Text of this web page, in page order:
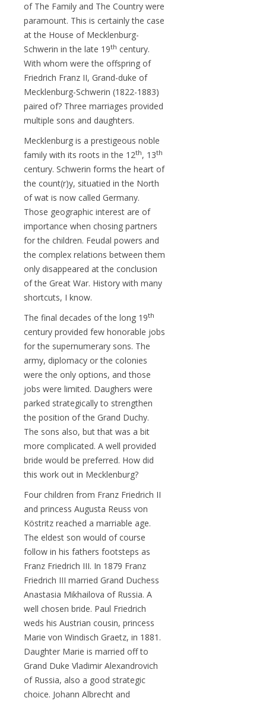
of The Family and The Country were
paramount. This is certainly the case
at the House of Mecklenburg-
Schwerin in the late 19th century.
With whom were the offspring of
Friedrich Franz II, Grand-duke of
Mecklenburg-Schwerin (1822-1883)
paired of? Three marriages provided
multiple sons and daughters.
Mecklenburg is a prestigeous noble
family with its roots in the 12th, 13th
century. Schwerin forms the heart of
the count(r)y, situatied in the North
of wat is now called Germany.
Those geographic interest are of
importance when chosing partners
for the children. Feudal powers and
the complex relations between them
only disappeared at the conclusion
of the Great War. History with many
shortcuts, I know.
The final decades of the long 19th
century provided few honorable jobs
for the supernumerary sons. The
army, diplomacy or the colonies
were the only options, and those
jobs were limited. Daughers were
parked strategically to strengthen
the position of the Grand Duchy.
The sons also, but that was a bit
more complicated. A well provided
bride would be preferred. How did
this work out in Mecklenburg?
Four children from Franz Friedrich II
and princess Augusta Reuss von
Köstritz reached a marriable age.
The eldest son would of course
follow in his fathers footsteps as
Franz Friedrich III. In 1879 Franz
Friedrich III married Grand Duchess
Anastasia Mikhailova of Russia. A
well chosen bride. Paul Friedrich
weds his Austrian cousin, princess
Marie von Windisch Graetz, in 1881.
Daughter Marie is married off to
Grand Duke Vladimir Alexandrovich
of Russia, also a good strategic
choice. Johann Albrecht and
····················
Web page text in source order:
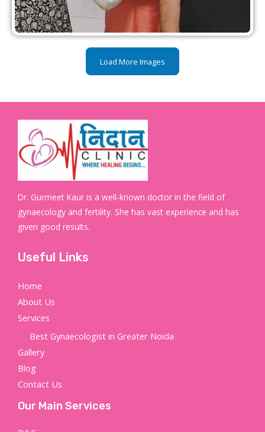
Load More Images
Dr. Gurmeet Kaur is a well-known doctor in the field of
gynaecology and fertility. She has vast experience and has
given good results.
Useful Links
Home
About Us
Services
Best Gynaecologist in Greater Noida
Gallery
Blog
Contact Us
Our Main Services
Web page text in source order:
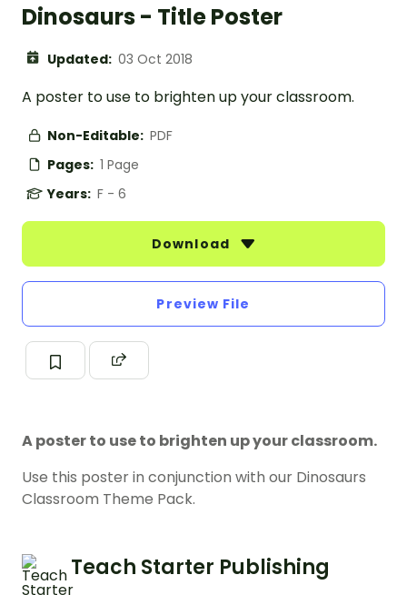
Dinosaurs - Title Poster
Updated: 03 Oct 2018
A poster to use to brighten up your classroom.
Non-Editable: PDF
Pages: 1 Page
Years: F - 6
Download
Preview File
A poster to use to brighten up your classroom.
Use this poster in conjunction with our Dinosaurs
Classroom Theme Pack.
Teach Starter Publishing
····················
Pick each line holding the word "Franz" out of the data and copy it.

### Written response:
Friedrich Franz II, Grand-duke of
Four children from Franz Friedrich II
Franz Friedrich III. In 1879 Franz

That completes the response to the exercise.